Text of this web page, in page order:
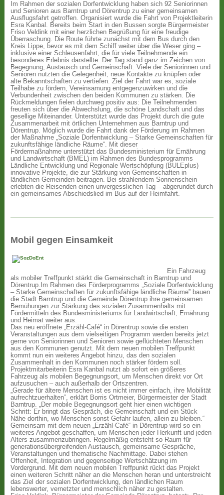
Im Rahmen der sozialen Dorfentwicklung haben sich 92 Seniorinnen
und Senioren aus Barntrup und Dörentrup zu einer gemeinsamen
Ausflugsfahrt getroffen. Organisiert wurde die Fahrt von Projektleiterin
Esra Kanbal. Bereits beim Start in den Bussen sorgte Bürgermeister
Friso Veldink mit einer herzlichen Begrüßung für eine freudige
Überraschung. Die Route führte zunächst mit dem Bus durch den
Kreis Lippe, bevor es mit dem Schiff weiter über die Weser ging –
inklusive einer Schleusenfahrt, die für viele Teilnehmende ein
besonderes Erlebnis darstellte. Der Tag stand ganz im Zeichen von
Begegnung, Austausch und Gemeinschaft. Viele der Seniorinnen und
Senioren nutzten die Gelegenheit, neue Kontakte zu knüpfen oder
alte Bekanntschaften zu vertiefen. Ziel der Fahrt war es, soziale
Teilhabe zu fördern, Vereinsamung entgegenzuwirken und die
Verbundenheit zwischen den beiden Kommunen zu stärken. Die
Rückmeldungen fielen durchweg positiv aus: Die Teilnehmenden
freuten sich über die Abwechslung, die schöne Landschaft und das
gesellige Miteinander. Unterstützt wurde das Projekt durch die gute
Zusammenarbeit mit örtlichen Unternehmen aus Barntrup und
Dörentrup. Möglich wurde die Fahrt dank der Förderung im Rahmen
der Maßnahme „Soziale Dorfentwicklung – Starke Gemeinschaften für
zukunftsfähige ländliche Räume“. Mit dieser
Fördermaßnahme unterstützt das Bundesministerium für Ernährung
und Landwirtschaft (BMEL) im Rahmen des Bundesprogramms
Ländliche Entwicklung und Regionale Wertschöpfung (BULEplus)
innovative Projekte, die zur Stärkung von Gemeinschaften in
ländlichen Gemeinden beitragen. Bei strahlendem Sonnenschein
erlebten die Reisenden einen unvergesslichen Tag – abgerundet durch
ein gemeinsames Abschiedslied im Bus auf der Heimfahrt.
Mobil gegen Einsamkeit
Ein Fahrzeug
als mobiler Treffpunkt stärkt die Gemeinschaft in Barntrup und
Dörentrup.Im Rahmen des Förderprogramms „Soziale Dorfentwicklung
– Starke Gemeinschaften für zukunftsfähige ländliche Räume” bauen
die Stadt Barntrup und die Gemeinde Dörentrup ihre gemeinsamen
Bemühungen zur Stärkung des sozialen Zusammenhalts mit
Fördermitteln des Bundesministeriums für Landwirtschaft, Ernährung
und Heimat weiter aus.
Das neu eröffnete „Erzähl-Café“ in Dörentrup sowie die ersten
Veranstaltungen aus dem vielseitigen Programm werden bereits jetzt
gerne von Seniorinnen und Senioren sowie geflüchteten Menschen
aus den Kommunen genutzt. Mit dem neuen mobilen Treffpunkt
kommt nun ein weiteres Angebot hinzu, das den sozialen
Zusammenhalt in den Kommunen noch stärker fördern soll.
Projektmitarbeiterin Esra Kanbal nutzt ab sofort ein größeres
Fahrzeug als mobilen Begegnungsort, um Menschen direkt vor Ort
aufzusuchen – auch außerhalb der Ortszentren.
„Gerade für ältere Menschen ist es nicht immer einfach, ihre Mobilität
aufrechtzuerhalten”, erklärt Borris Ortmeier, Bürgermeister der Stadt
Barntrup. „Der mobile Begegnungsort geht hier einen wichtigen
Schritt: Er bringt das Gespräch, die Gemeinschaft und ein Stück
Nähe dorthin, wo Menschen sonst Gefahr laufen, allein zu bleiben.“
Gemeinsam mit dem neuen „Erzähl-Café“ in Dörentrup wird so ein
weiteres Angebot geschaffen, um Menschen jeder Herkunft und jeden
Alters zusammenzubringen. Regelmäßig entsteht so Raum für
generationsübergreifenden Austausch, gemeinsame Gespräche,
Veranstaltungen und thematische Nachmittage. Dabei stehen
Offenheit, Integration und gegenseitige Wertschätzung im
Vordergrund. Mit dem neuen mobilen Treffpunkt rückt das Projekt
einen weiteren Schritt näher an die Menschen heran und unterstreicht
das Ziel der sozialen Dorfentwicklung, den ländlichen Raum
lebenswerter, vernetzter und menschlich näher zu gestalten.
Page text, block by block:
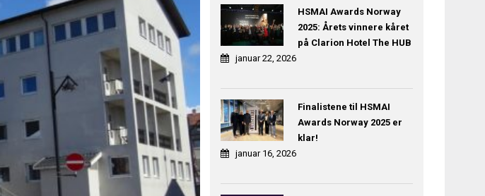
HSMAI Awards Norway
2025: Årets vinnere kåret
på Clarion Hotel The HUB
januar 22, 2026
Finalistene til HSMAI
Awards Norway 2025 er
klar!
januar 16, 2026
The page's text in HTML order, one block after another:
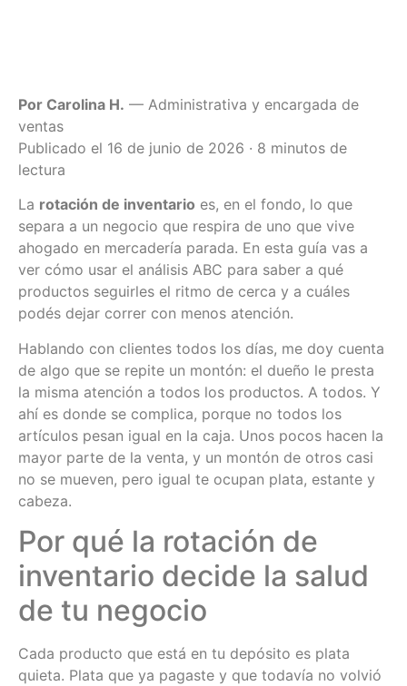
Por Carolina H. — Administrativa y encargada de
ventas
Publicado el 16 de junio de 2026 · 8 minutos de
lectura
La rotación de inventario es, en el fondo, lo que
separa a un negocio que respira de uno que vive
ahogado en mercadería parada. En esta guía vas a
ver cómo usar el análisis ABC para saber a qué
productos seguirles el ritmo de cerca y a cuáles
podés dejar correr con menos atención.
Hablando con clientes todos los días, me doy cuenta
de algo que se repite un montón: el dueño le presta
la misma atención a todos los productos. A todos. Y
ahí es donde se complica, porque no todos los
artículos pesan igual en la caja. Unos pocos hacen la
mayor parte de la venta, y un montón de otros casi
no se mueven, pero igual te ocupan plata, estante y
cabeza.
Por qué la rotación de
inventario decide la salud
de tu negocio
Cada producto que está en tu depósito es plata
quieta. Plata que ya pagaste y que todavía no volvió
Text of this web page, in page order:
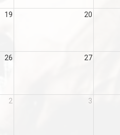
19 20
26 27
2 3
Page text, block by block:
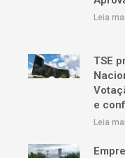
Leia
TSE
e
Leia
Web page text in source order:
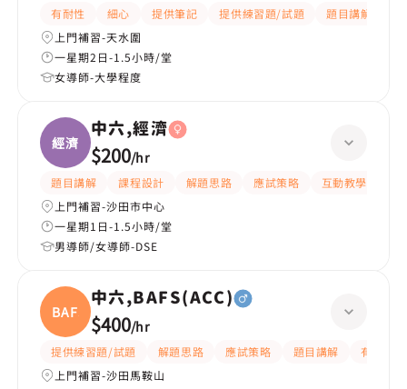
有耐性 細心 提供筆記 提供練習題/試題 題目講解
上門補習-天水圍
一星期2日-1.5小時/堂
女導師-大學程度
經濟
中六,經濟
$200/hr
題目講解 課程設計 解題思路 應試策略 互動教學
上門補習-沙田市中心
一星期1日-1.5小時/堂
男導師/女導師-DSE
BAFS(
中六,BAFS(ACC)
$400/hr
提供練習題/試題 解題思路 應試策略 題目講解
有耐性
上門補習-沙田馬鞍山
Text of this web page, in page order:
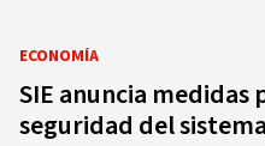
ECONOMÍA
SIE anuncia medidas
seguridad del
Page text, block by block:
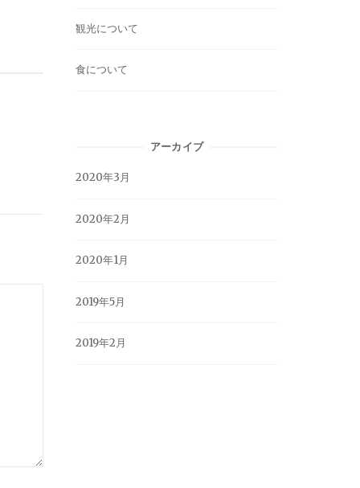
観光について
食について
アーカイブ
2020年3月
2020年2月
2020年1月
2019年5月
2019年2月
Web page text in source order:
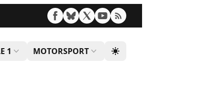
1 MOTORSPORT
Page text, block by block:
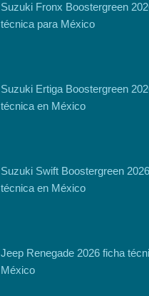
Suzuki Fronx Boostergreen
técnica para México
Suzuki Ertiga Boostergreen
técnica en México
Suzuki Swift Boostergreen
técnica en México
Jeep Renegade 2026 ficha
México
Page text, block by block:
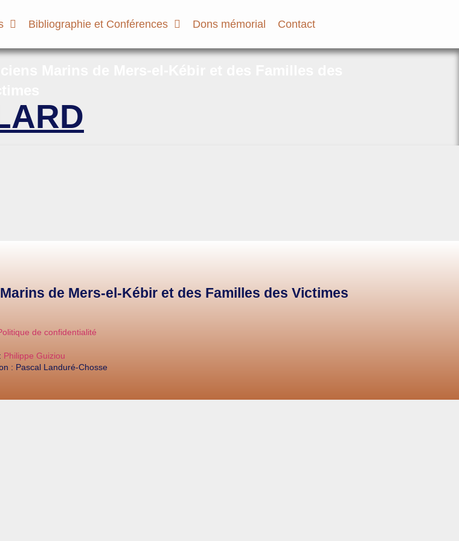
Bibliographie et Conférences Dons mémorial Contact
de Mers-el-Kébir et des Familles des Victimes
de confidentialité
Philippe Guiziou
: Pascal Landuré-Chosse
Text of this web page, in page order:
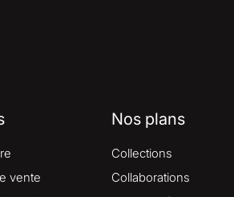
vente
Nos plans
Collections
Collaborations
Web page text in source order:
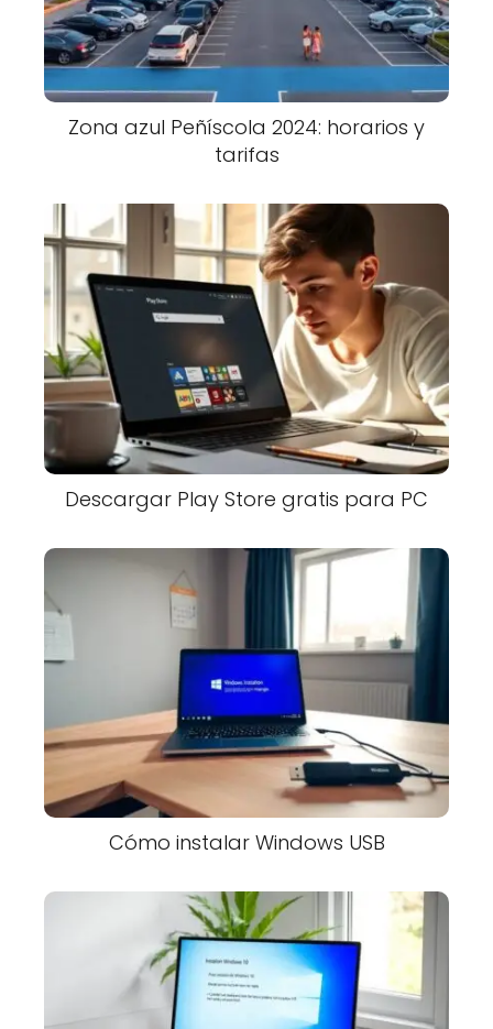
Zona azul Peñíscola 2024: horarios y
tarifas
Descargar Play Store gratis para PC
Cómo instalar Windows USB
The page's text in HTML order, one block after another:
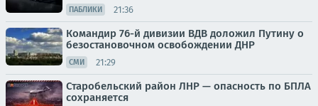
ПАБЛИКИ 21:36
Командир 76-й дивизии ВДВ доложил Путину о
безостановочном освобождении ДНР
СМИ 21:29
Старобельский район ЛНР — опасность по БПЛА
сохраняется
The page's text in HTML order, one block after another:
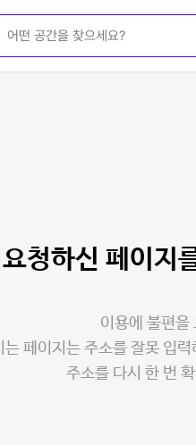
요청하신 페이지
이용에 불편을
는 페이지는 주소를 잘못 입
주소를 다시 한 번
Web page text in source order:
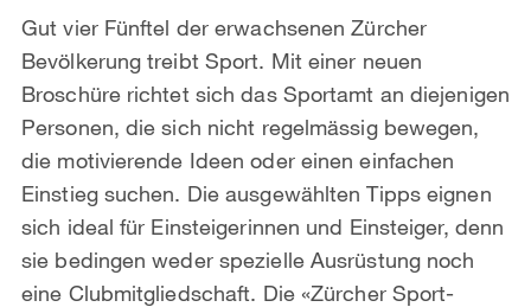
Gut vier Fünftel der erwachsenen Zürcher
Bevölkerung treibt Sport. Mit einer neuen
Broschüre richtet sich das Sportamt an diejenigen
Personen, die sich nicht regelmässig bewegen,
die motivierende Ideen oder einen einfachen
Einstieg suchen. Die ausgewählten Tipps eignen
sich ideal für Einsteigerinnen und Einsteiger, denn
sie bedingen weder spezielle Ausrüstung noch
eine Clubmitgliedschaft. Die «Zürcher Sport-
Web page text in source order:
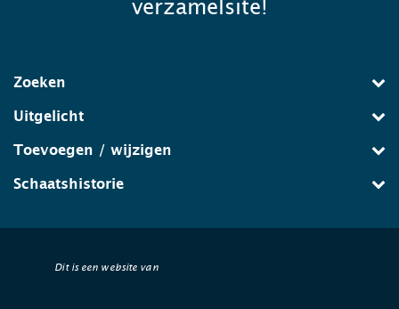
verzamelsite!
Zoeken
Uitgelicht
Toevoegen / wijzigen
Schaatshistorie
Dit is een website van
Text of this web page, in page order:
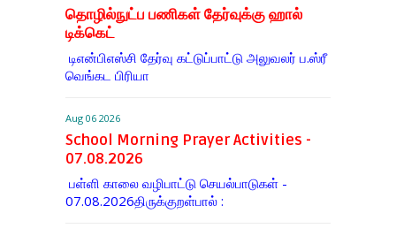
தொழில்நுட்ப பணிகள் தேர்வுக்கு ஹால் ​
டிக்கெட்
டிஎன்​பிஎஸ்சி தேர்வு கட்​டுப்​பாட்டு அலு​வலர் ப.ஸ்ரீ
வெங்கட பிரியா
Aug 06 2026
School Morning Prayer Activities -
07.08.2026
பள்ளி காலை வழிபாட்டு செயல்பாடுகள் -
07.08.2026திருக்குறள்பால் :
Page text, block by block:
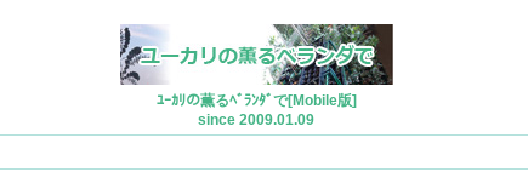
ﾕｰｶﾘの薫るﾍﾞﾗﾝﾀﾞで[Mobile版]
since 2009.01.09
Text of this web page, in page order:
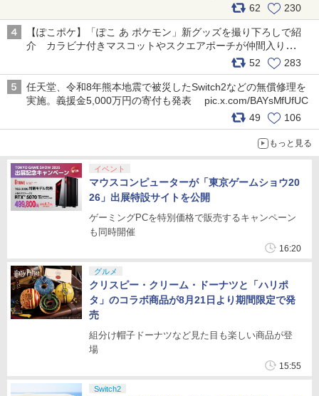
62 230
【ぽこポケ】「ぽこ あ ポケモン」新グッズを撮り下ろしで紹
介 カラビナ付きマスコットやスクエアポーチが仲間入り
52 283
任天堂、令和8年熊本地震で被災したSwitch2などの無償修理を
実施。義援金5,000万円の寄付も発表 pic.x.com/BAYsMfUfUC
49
106
もっと見る
イベント
マウスコンピューターが「東京ゲームショウ20
26」出展特設サイトを公開
ゲーミングPCを特別価格で販売するキャンペーン
も同時開催
16:20
グルメ
クリスピー・クリーム・ドーナツと「ハリポ
タ」のコラボ商品が8月21日より期間限定で発
売
組分け帽子ドーナツなど見た目も楽しい商品が登
場
15:55
Switch2
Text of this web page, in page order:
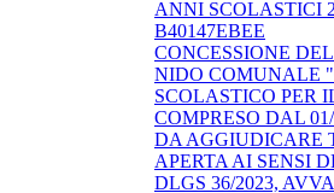
ANNI SCOLASTICI
B40147EBEE
CONCESSIONE
NIDO COMUNALE
SCOLASTICO PER
COMPRESO DAL
DA AGGIUDICARE
APERTA AI SENSI
DLGS 36/2023,
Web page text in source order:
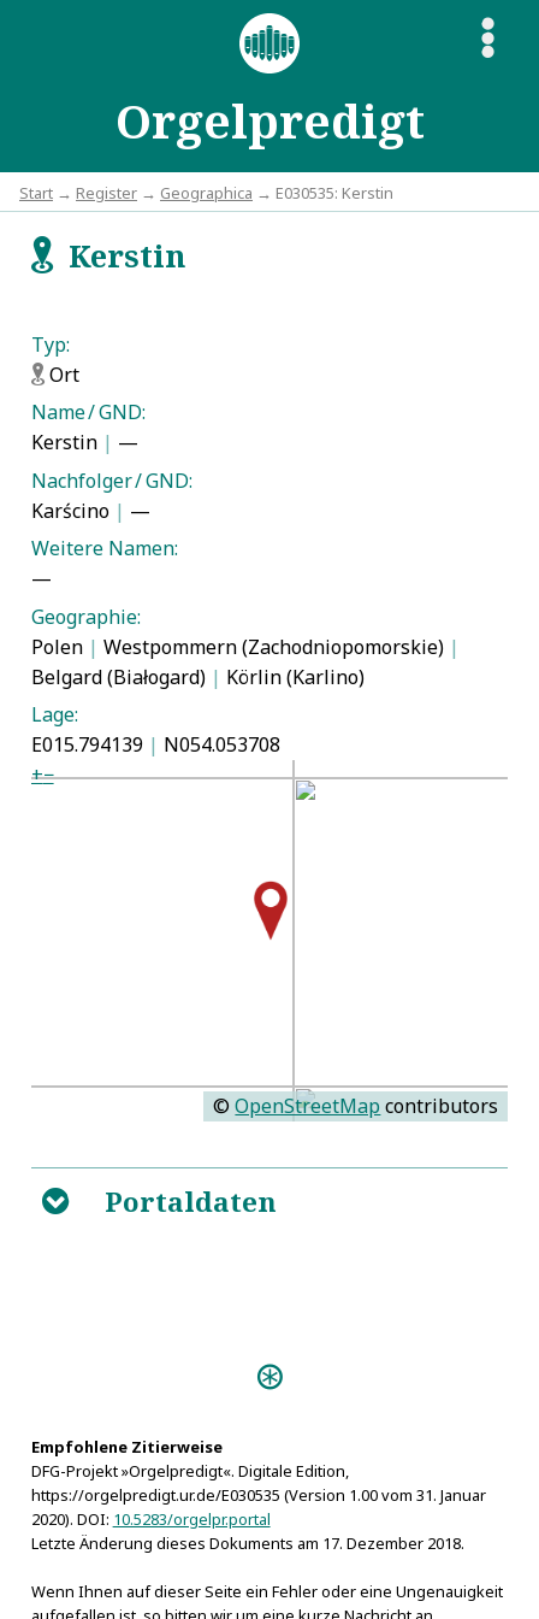
Orgelpredigt
S
Start → Register → Geographica → E030535: Kerstin
fKerstin
Typ:
fOrt
Name / GND:
Kerstin | —
Nachfolger / GND:
Karścino | —
Weitere Namen:
—
Geographie:
Polen | Westpommern (Zachodniopomorskie) |
Belgard (Białogard) | Körlin (Karlino)
Lage:
E015.794139 | N054.053708
+−
©OpenStreetMap contributors
B Portaldaten
Manteuffel, Ernst Christoph von
Empfohlene Zitierweise
DFG-Projekt »Orgelpredigt«. Digitale Edition,
https://orgelpredigt.ur.de/E030535 (Version 1.00 vom 31. Januar
2020). DOI: 10.5283/orgelpr.portal
Letzte Änderung dieses Dokuments am 17. Dezember 2018.
Wenn Ihnen auf dieser Seite ein Fehler oder eine Ungenauigkeit
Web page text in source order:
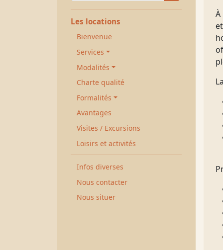
Les locations
Bienvenue
Services
Modalités
Charte qualité
Formalités
Avantages
Visites / Excursions
Loisirs et activités
Infos diverses
Nous contacter
Nous situer
À
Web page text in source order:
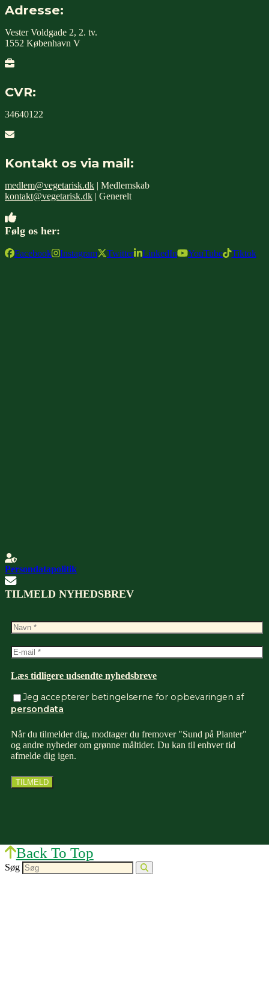
Adresse:
Vester Voldgade 2, 2. tv.
1552 København V
CVR:
34640122
Kontakt os via mail:
medlem@vegetarisk.dk | Medlemskab
kontakt@vegetarisk.dk | Generelt
Følg os her:
Facebook Instagram Twitter LinkedIn YouTube Tiktok
Persondatapolitik
TILMELD NYHEDSBREV
Læs tidligere udsendte nyhedsbreve
Jeg accepterer betingelserne for opbevaringen af
persondata
Når du tilmelder dig, modtager du fremover "Sund på Planter"
og andre nyheder om grønne måltider. Du kan til enhver tid
afmelde dig igen.
Back To Top
Søg
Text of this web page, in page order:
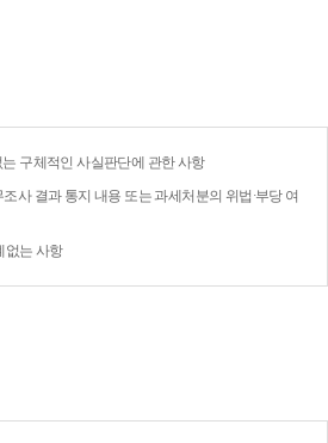
구체적인 사실판단에 관한 사항
사 결과 통지 내용 또는 과세처분의 위법·부당 여
없는 사항
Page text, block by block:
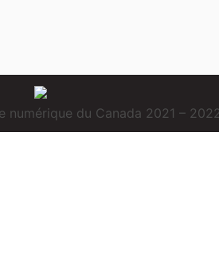
numérique du Canada 2021 –
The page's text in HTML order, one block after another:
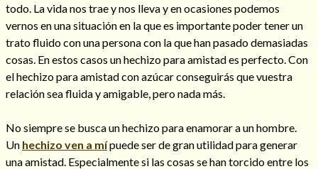
Hechizos de amor
todo. La vida nos trae y nos lleva y en ocasiones podemos
vernos en una situación en la que es importante poder tener un
trato fluido con una persona con la que han pasado demasiadas
cosas. En estos casos un hechizo para amistad es perfecto. Con
el hechizo para amistad con azúcar conseguirás que vuestra
relación sea fluida y amigable, pero nada más.
No siempre se busca un hechizo para enamorar a un hombre.
Un hechizo ven a mípuede ser de gran utilidad para generar
una amistad. Especialmente si las cosas se han torcido entre los
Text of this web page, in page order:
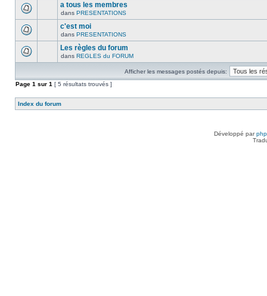
a tous les membres
dans PRESENTATIONS
c'est moi
dans PRESENTATIONS
Les règles du forum
dans REGLES du FORUM
Afficher les messages postés depuis:
Page 1 sur 1 [ 5 résultats trouvés ]
Index du forum
Développé par
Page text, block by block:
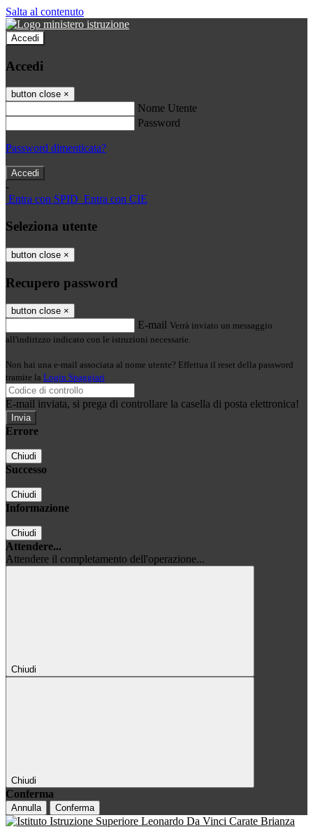
Salta al contenuto
Accedi
Accedi
button close ×
Nome Utente
Password
Password dimenticata?
-
Entra con SPID Entra con CIE
Seleziona utente
button close ×
Recupero password
button close ×
E-mail Verrà inviato un messaggio
all'indirizzo indicato con le istruzioni necessarie.
Non hai una e-mail associata al nome utente? Effettua il reset della password
tramite la Login Spaggiari
E-mail inviata, si prega di controllare la casella di posta elettronica!
Errore
Chiudi
Successo
Chiudi
Informazione
Chiudi
Attendere...
Attendere il completamento dell'operazione...
Chiudi
Chiudi
Conferma
Annulla Conferma
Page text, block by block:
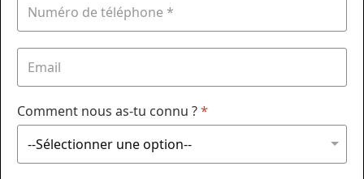
Comment nous as-tu connu ?*

────────────────

◆ TASK:
Show me each line of the listing above with "Fahrzeug" in it.

◆ EXERCISE ANSWER:
Ein Fahrzeug
Fahrzeug als mobilen Begegnungsort, um Menschen direkt vor Ort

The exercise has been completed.